-- Opening Marker --

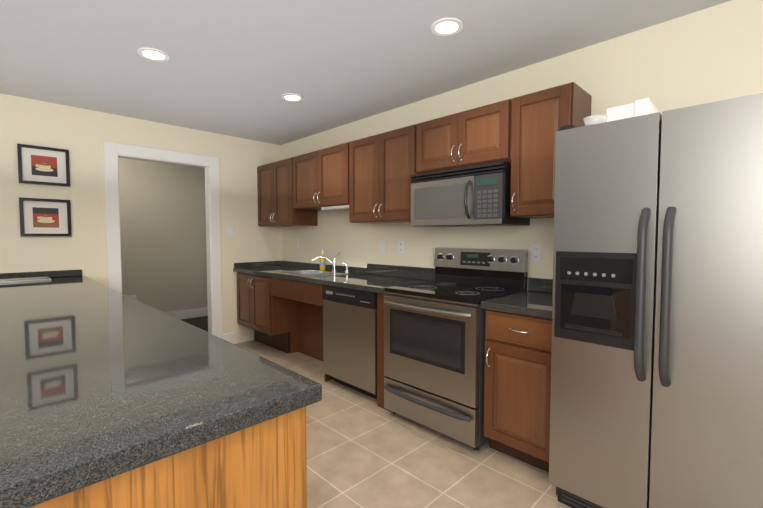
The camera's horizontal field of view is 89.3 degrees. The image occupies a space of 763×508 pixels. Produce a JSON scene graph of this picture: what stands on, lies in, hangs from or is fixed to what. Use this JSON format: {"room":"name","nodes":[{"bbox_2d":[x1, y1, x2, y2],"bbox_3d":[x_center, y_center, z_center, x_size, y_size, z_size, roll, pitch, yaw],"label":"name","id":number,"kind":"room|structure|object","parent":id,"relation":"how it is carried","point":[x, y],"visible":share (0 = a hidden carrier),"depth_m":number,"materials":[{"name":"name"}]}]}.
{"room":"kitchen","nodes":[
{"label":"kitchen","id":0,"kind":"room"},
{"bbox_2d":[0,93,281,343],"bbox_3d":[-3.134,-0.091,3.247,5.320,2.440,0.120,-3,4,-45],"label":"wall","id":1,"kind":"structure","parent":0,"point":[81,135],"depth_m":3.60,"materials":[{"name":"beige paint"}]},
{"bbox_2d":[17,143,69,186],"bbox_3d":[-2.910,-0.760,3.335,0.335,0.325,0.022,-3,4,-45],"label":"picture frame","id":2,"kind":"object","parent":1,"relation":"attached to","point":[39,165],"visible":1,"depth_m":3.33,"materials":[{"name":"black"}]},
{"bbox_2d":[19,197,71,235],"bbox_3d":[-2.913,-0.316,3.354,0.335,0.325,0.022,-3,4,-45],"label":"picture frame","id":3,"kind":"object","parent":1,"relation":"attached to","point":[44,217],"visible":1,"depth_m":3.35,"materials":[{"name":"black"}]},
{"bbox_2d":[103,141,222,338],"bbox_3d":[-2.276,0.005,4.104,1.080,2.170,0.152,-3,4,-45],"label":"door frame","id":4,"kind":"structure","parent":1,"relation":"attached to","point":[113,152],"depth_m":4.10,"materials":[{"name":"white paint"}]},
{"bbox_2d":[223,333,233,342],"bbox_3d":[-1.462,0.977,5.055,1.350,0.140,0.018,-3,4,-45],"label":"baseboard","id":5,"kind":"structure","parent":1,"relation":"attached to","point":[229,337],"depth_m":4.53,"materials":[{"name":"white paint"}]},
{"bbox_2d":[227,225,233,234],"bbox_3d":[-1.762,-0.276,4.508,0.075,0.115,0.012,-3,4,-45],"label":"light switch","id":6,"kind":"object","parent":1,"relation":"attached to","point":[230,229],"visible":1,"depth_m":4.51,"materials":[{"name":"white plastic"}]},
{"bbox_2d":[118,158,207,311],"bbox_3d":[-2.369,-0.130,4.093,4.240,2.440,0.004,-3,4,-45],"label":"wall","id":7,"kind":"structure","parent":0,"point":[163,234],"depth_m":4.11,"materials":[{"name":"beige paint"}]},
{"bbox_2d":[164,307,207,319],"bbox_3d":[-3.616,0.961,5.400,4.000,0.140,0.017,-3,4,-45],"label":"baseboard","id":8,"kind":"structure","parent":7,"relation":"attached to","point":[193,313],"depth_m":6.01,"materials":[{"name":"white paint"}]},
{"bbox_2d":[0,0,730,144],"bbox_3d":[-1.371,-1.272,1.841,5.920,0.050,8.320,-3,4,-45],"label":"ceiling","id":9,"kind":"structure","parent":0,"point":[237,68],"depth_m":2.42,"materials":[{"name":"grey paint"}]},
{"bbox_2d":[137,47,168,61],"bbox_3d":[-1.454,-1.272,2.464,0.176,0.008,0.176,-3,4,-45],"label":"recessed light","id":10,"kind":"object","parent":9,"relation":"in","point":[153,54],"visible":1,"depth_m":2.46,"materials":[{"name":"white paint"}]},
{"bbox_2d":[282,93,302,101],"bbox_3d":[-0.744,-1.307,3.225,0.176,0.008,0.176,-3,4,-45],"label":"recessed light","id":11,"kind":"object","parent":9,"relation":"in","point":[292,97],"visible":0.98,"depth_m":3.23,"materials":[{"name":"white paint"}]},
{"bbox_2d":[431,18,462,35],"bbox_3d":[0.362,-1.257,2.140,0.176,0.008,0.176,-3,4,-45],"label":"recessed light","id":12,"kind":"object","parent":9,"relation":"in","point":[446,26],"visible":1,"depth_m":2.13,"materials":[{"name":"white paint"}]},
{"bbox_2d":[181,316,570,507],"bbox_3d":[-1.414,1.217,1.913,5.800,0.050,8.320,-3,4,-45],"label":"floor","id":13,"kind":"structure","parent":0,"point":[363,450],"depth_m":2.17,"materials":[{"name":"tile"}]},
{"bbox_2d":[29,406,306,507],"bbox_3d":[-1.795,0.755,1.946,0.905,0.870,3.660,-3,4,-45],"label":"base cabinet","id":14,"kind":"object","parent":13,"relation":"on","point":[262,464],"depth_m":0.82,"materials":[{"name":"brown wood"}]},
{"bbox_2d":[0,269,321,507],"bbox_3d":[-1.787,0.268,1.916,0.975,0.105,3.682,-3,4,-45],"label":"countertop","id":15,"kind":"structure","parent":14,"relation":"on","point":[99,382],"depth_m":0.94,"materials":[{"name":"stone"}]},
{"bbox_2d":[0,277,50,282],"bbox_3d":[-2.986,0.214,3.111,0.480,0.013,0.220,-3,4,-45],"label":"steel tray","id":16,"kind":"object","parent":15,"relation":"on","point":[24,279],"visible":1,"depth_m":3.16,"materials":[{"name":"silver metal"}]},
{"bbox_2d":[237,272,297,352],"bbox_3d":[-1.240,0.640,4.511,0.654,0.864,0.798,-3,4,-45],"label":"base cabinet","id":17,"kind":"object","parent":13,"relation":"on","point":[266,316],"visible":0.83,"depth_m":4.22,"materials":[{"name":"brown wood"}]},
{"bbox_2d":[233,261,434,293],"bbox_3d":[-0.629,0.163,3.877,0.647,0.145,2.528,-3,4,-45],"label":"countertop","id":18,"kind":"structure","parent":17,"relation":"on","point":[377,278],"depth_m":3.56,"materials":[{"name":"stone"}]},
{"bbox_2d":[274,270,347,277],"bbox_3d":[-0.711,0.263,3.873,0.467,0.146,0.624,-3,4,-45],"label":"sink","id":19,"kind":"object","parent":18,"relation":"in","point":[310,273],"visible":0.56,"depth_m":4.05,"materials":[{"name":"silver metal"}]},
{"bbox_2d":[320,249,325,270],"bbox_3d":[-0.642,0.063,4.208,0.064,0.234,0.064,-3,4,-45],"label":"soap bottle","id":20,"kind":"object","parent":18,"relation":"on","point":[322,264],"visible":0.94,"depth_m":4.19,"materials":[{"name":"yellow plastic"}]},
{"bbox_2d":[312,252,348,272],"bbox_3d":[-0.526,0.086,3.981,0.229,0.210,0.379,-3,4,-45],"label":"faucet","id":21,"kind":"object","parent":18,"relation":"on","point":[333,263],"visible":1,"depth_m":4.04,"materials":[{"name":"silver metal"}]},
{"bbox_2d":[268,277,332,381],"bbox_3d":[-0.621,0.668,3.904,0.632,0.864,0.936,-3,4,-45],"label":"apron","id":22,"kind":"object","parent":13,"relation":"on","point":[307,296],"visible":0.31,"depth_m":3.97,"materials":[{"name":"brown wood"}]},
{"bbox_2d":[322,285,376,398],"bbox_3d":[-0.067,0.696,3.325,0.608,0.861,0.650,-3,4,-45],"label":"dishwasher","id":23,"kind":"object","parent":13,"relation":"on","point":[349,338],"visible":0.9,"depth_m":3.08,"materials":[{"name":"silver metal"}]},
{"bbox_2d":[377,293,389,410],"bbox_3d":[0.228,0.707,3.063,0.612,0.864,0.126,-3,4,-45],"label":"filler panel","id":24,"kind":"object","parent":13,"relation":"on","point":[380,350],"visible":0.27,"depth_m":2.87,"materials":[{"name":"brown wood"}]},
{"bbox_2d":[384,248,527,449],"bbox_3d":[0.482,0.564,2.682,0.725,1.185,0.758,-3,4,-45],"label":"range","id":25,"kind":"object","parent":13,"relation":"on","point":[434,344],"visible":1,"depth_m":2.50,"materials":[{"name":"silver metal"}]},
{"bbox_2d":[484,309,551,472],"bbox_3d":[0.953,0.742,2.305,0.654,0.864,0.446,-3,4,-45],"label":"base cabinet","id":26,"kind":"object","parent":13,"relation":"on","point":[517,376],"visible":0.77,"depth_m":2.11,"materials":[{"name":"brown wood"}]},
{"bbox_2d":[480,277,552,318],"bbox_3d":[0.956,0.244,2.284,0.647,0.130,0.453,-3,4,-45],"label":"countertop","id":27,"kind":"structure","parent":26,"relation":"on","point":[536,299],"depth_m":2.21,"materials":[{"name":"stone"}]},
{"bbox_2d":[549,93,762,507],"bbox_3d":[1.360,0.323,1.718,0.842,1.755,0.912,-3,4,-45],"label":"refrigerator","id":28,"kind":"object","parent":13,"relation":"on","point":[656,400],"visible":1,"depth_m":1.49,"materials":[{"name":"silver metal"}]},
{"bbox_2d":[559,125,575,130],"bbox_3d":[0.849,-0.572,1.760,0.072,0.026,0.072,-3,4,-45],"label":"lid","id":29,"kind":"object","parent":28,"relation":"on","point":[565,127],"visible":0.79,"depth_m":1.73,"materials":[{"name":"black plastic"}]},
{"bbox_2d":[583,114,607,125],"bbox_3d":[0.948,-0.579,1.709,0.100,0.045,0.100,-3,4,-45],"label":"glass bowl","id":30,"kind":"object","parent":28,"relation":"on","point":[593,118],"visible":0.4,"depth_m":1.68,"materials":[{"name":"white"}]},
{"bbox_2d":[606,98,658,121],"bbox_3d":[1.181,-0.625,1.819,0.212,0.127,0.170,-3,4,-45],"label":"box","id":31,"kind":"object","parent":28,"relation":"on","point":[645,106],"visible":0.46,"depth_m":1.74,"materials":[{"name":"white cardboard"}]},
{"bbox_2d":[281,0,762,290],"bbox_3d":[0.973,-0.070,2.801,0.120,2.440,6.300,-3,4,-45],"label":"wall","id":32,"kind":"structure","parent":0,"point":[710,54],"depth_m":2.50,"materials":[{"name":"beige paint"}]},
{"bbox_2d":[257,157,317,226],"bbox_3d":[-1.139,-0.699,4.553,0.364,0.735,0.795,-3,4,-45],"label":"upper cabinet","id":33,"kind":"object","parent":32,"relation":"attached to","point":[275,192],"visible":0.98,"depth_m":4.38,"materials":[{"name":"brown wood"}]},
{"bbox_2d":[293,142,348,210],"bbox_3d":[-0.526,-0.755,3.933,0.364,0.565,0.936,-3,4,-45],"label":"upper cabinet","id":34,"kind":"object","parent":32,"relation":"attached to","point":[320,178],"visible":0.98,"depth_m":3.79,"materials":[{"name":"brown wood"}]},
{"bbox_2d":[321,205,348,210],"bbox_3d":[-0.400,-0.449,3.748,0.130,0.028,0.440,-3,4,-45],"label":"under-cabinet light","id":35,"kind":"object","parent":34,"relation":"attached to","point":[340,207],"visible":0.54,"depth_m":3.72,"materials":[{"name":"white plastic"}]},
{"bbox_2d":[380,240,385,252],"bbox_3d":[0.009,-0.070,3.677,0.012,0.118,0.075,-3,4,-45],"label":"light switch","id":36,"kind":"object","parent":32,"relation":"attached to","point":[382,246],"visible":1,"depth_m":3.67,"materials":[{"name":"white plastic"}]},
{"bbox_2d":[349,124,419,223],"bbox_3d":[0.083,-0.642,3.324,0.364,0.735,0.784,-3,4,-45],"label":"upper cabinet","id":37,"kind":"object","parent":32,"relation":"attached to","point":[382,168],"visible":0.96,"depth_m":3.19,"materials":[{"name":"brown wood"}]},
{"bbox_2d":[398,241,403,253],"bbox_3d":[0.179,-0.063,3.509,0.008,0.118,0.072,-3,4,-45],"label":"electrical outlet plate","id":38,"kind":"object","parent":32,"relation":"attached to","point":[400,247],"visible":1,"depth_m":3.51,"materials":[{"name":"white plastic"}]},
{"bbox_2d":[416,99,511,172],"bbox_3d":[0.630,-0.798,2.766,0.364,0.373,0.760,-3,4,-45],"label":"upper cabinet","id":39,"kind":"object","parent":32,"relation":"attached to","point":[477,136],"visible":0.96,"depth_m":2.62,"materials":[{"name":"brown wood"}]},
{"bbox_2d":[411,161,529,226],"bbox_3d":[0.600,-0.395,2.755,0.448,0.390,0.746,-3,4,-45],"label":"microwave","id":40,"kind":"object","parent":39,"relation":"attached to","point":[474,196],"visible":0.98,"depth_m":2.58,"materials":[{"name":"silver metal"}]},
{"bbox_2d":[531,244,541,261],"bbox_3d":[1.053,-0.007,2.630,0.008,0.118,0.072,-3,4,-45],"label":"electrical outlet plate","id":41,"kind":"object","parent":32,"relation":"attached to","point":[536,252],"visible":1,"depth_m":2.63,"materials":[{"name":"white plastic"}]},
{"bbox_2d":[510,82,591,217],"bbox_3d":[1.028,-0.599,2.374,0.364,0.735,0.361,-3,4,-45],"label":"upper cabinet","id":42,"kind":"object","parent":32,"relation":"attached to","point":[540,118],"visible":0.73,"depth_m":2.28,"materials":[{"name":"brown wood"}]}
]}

-- Closing Marker --

**ASSIGNMENT**
How many lines in this listing contain "kitchen"? Give that number and stop.

**THE COMPLETED TASK**
2